I have the following kernel
   __global__ void filter(unsigned char *image, unsigned char *out, int n, int m)
    {
        int x = blockIdx.x * blockDim.x + threadIdx.x;
        int y = blockIdx.y * blockDim.y + threadIdx.y;
        int offset = x + y * blockDim.x * gridDim.x;
        int sumx, sumy, sumz, k, l;
        __shared__ float shared[16][16];
        shared[threadIdx.x][threadIdx.y] = image[offset];
            out[offset] = shared[threadIdx.x][threadIdx.y]; 
    }
which I am calling like filter<<<dimGrid, dimBlock>>>(dev_image, dev_out, n, m);. 
The strange thing is that even if I comment the call to the kernel and compile, the image remain the same. Any idea why this is happening?

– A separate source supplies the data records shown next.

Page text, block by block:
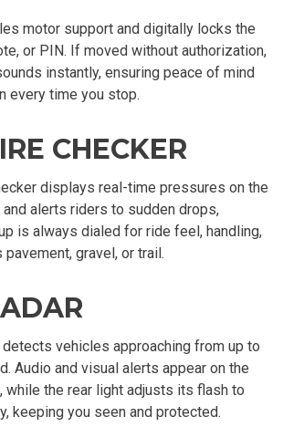
motor support and digitally locks the
or PIN. If moved without authorization,
instantly, ensuring peace of mind
every time you stop.
CHECKER
displays real-time pressures on the
and alerts riders to sudden drops,
is always dialed for ride feel, handling,
gravel, or trail.
vehicles approaching from up to
Audio and visual alerts appear on the
while the rear light adjusts its flash to
keeping you seen and protected.

Isn't the memory on the gpu freed?
void Draw()
{
    unsigned char *image, *out;
    int n, m;
    unsigned char *dev_image, *dev_out;
    image = readppm("maskros512.ppm", &n, &m);
    out = (unsigned char*) malloc(n*m*3);
    printf("%d %d\n",n,m );
    cudaMalloc( (void**)&dev_image, n*m*3);
    cudaMalloc( (void**)&dev_out, n*m*3);
    cudaMemcpy( dev_image, image, n*m*3, cudaMemcpyHostToDevice);
    dim3 threads( 1, 256 );
    dim3 blocks( 32, 32 );
    filter<<<blocks, threads>>>(dev_image, dev_out, n, m);
    cudaMemcpy( out, dev_out, n*m*3, cudaMemcpyDeviceToHost );
    cudaFree(dev_image);
    cudaFree(dev_out);
    glClearColor( 0.0, 0.0, 0.0, 1.0 );
    glClear( GL_COLOR_BUFFER_BIT );
    glRasterPos2f(-1, -1);
    glDrawPixels( n, m, GL_RGB, GL_UNSIGNED_BYTE, image );
    glRasterPos2i(0, -1);
    glDrawPixels( n, m, GL_RGB, GL_UNSIGNED_BYTE, out );
    glFlush();
}